# DATA TO PROCESS:
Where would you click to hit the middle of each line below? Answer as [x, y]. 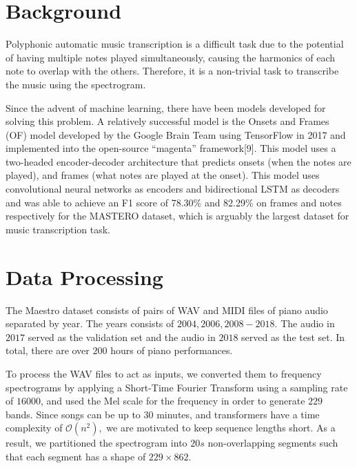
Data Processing [84, 276]
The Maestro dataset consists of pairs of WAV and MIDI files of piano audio [167, 310]
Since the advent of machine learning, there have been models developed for [166, 107]
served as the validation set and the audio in [122, 337]
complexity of [34, 428]
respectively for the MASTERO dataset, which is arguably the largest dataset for [177, 216]
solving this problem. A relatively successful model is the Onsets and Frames [167, 121]
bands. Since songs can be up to [73, 414]
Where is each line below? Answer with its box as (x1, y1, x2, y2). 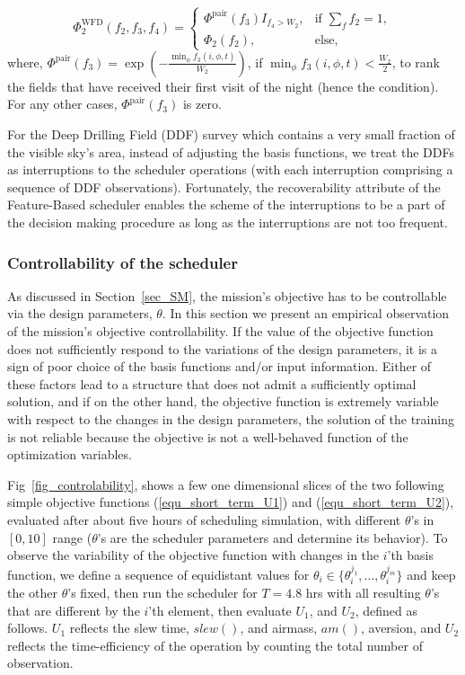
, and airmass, (240, 618, 318, 637)
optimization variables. (7, 445, 132, 464)
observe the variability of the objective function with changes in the (7, 546, 380, 564)
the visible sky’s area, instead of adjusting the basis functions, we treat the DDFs (7, 142, 454, 161)
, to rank (391, 52, 440, 71)
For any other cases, (7, 94, 118, 113)
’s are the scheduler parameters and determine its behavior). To (97, 528, 448, 546)
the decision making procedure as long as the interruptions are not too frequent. (7, 213, 448, 232)

# ASSIGNMENT:
When the line that holds "The Maestro dataset" is reached, begin duplicating exactly, and continue through the last line of the listing, skipping the pictures; output nothing else.

# REPLY:
The Maestro dataset consists of pairs of WAV and MIDI files of piano audio [167, 310]
Since the advent of machine learning, there have been models developed for [166, 107]
served as the validation set and the audio in [122, 337]
complexity of [34, 428]
respectively for the MASTERO dataset, which is arguably the largest dataset for [177, 216]
solving this problem. A relatively successful model is the Onsets and Frames [167, 121]
bands. Since songs can be up to [73, 414]
Where is each line below? Answer with its box as (x1, y1, x2, y2). 
, and airmass, (240, 618, 318, 637)
optimization variables. (7, 445, 132, 464)
observe the variability of the objective function with changes in the (7, 546, 380, 564)
the visible sky’s area, instead of adjusting the basis functions, we treat the DDFs (7, 142, 454, 161)
, to rank (391, 52, 440, 71)
For any other cases, (7, 94, 118, 113)
’s are the scheduler parameters and determine its behavior). To (97, 528, 448, 546)
the decision making procedure as long as the interruptions are not too frequent. (7, 213, 448, 232)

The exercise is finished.